Data in this exercise:
********************

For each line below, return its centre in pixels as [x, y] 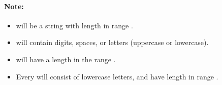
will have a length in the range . [66, 59]
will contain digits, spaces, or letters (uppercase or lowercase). [112, 42]
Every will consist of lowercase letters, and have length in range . [117, 76]
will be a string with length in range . [74, 25]
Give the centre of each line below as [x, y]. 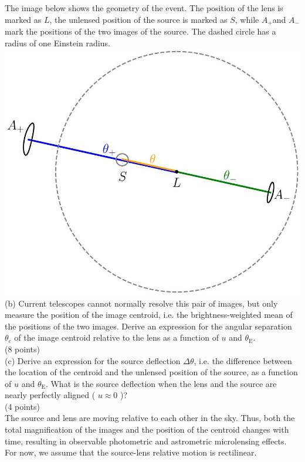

********************

Exercise instructions: Find the word "letters" in the entries above and gather every line that holds it.

Written solution:
will contain digits, spaces, or letters (uppercase or lowercase). [112, 42]
Every will consist of lowercase letters, and have length in range . [117, 76]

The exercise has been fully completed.